Give back, exactly as written, the lines of the listing from the top through the line holding "2 feet for superior", and nothing more. Exclude pictures.

▬▬▬▬▬▬

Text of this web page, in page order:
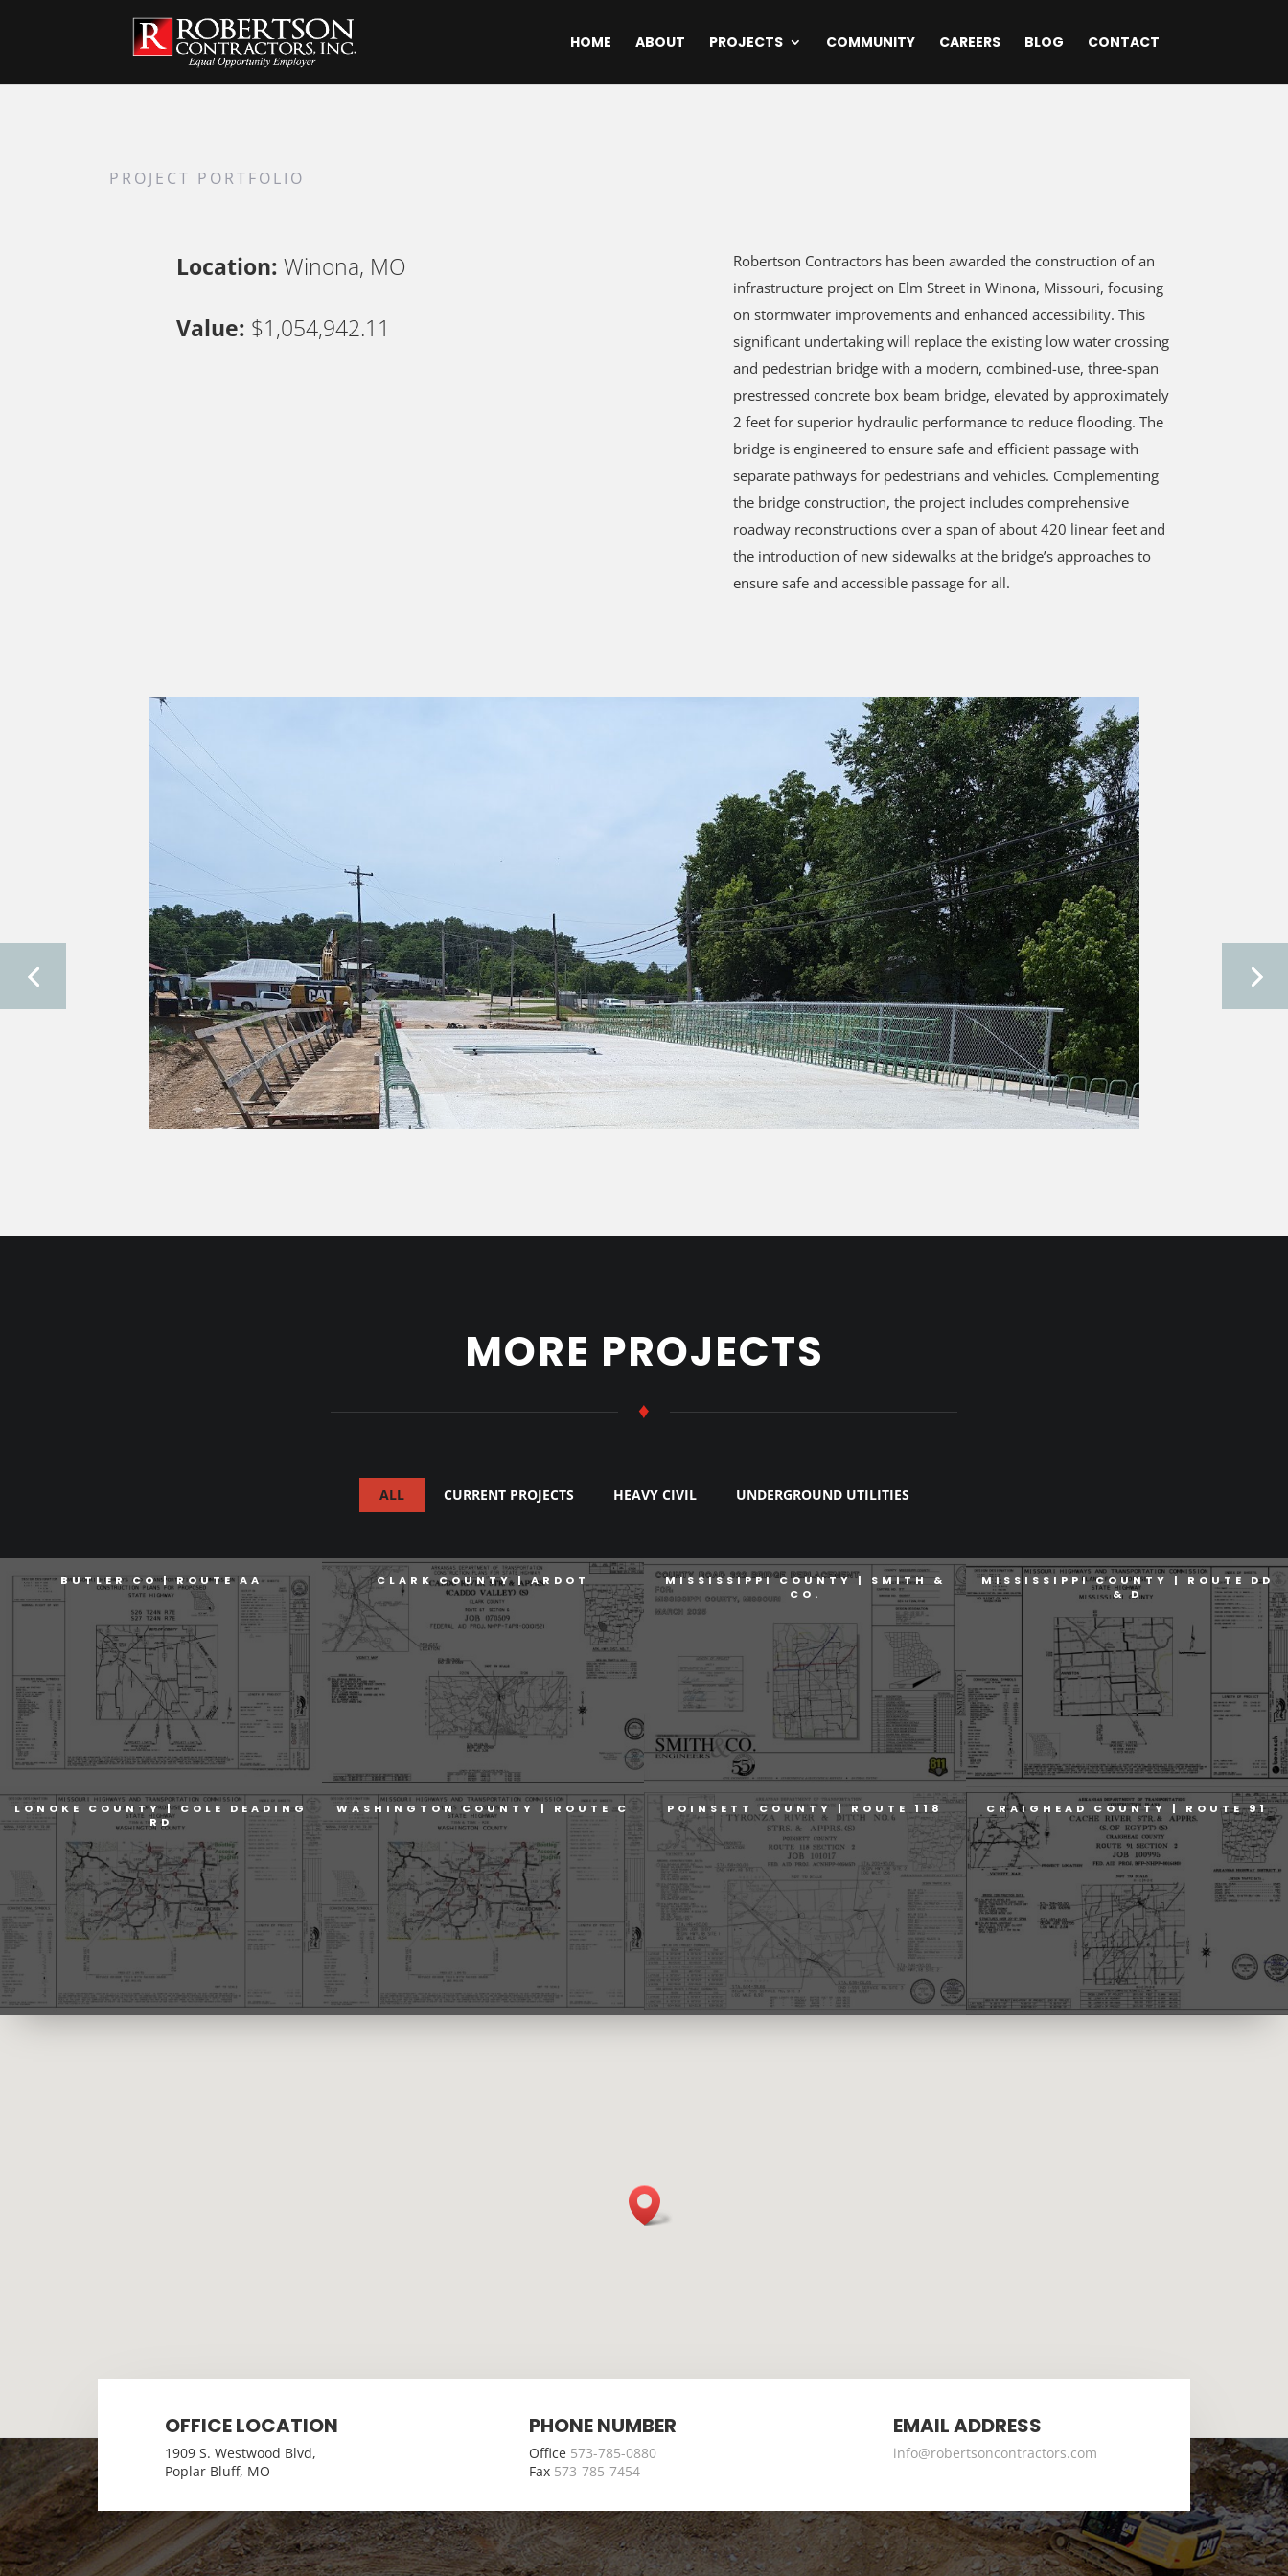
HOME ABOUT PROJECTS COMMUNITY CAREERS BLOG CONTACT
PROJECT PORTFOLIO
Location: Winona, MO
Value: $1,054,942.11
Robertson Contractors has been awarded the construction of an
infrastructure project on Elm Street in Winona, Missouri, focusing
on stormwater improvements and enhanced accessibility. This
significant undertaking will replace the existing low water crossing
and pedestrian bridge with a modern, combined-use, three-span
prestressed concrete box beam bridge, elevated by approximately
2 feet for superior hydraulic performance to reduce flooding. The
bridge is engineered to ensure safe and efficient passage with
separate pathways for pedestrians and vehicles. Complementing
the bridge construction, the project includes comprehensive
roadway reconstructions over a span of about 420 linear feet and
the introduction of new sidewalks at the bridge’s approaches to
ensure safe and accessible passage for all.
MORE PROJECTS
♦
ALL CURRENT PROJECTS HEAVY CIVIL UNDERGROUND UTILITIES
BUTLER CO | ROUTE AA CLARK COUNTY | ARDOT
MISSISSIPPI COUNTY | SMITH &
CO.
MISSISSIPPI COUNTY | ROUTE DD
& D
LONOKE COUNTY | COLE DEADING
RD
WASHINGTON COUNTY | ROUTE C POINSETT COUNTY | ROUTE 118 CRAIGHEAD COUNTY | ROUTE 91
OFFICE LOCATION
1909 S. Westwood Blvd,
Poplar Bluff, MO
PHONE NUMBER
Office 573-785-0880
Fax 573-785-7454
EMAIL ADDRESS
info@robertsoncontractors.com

▬▬▬▬▬▬

- Answer section
Text of this web page, in page order:
HOME ABOUT PROJECTS COMMUNITY CAREERS BLOG CONTACT
PROJECT PORTFOLIO
Location: Winona, MO
Value: $1,054,942.11
Robertson Contractors has been awarded the construction of an
infrastructure project on Elm Street in Winona, Missouri, focusing
on stormwater improvements and enhanced accessibility. This
significant undertaking will replace the existing low water crossing
and pedestrian bridge with a modern, combined-use, three-span
prestressed concrete box beam bridge, elevated by approximately
2 feet for superior hydraulic performance to reduce flooding. The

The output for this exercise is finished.